Before too long I was the proud owner of a shiny new tattoo, and could not be happier.
I admired it in the mirror, he greased me up and sealed off the new art with saran wrap and surgical tape, gave me a lecture about how to care for it, I handed him his tip, and I was done.
You might ask: what does one do after getting a tattoo? Well, if one is me, on a visit to a great friend, one gets taken for a pedicure and shoe shopping after getting a tattoo, during which time one might leak a little teal dye and blood onto the back of one's shirt so that all the nice Vietnamese nail ladies look at one a little strangely, but one would not care because one has a fierce and awesome new piece of body art on one and they do not.
Then one goes back to the friend's house, washes up the shirt, takes off the saran wrap, washes and dries the tat, lubes it up again, and eats pizza and drinks bourbon until 1 a.m.
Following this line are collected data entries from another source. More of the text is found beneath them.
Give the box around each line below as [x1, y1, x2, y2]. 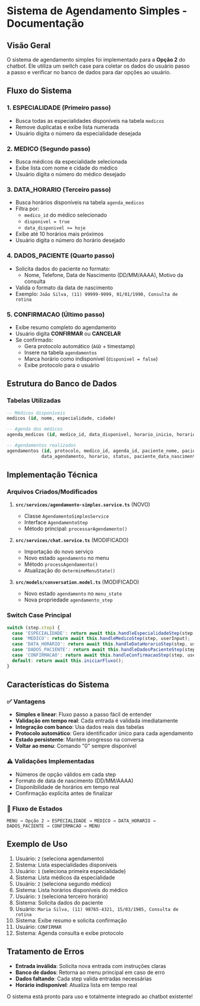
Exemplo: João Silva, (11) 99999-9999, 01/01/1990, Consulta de [15, 290, 178, 297]
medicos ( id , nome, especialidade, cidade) [7, 415, 116, 422]
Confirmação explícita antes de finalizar [15, 789, 113, 797]
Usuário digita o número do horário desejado [15, 237, 125, 244]
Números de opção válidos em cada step [15, 771, 116, 778]
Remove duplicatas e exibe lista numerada [15, 123, 119, 130]
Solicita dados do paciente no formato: [15, 265, 110, 272]
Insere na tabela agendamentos [24, 349, 97, 356]
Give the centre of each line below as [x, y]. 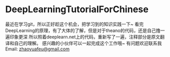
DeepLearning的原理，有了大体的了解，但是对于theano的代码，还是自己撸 [83, 30]
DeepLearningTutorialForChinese [77, 9]
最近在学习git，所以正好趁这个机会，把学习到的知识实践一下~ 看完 [74, 24]
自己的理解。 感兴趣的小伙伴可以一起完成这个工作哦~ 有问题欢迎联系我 [88, 43]
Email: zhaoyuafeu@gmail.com [38, 49]
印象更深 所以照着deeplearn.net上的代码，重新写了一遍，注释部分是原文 [85, 37]

Because that makes perfect sense, and is the BEST way to spend time, even IF one did not have a cool new tattoo.
Really - shoe shopping AND a pedicure? Be still my heart.
So, now the tattoo is healing, and it's getting a little crunchy. Bet you didn't know they did that, did you? Yup - the excess ink is forced out by your body and the injuries heaped on your skin have to heal, and so for a week or so the tat is in a state of disrepair. I won't know what it REALLY looks like until this weekend.
Can NOT wait, because right now? That sucker itches.
There you go! My tattoo story, in 8000 words. Verbose much?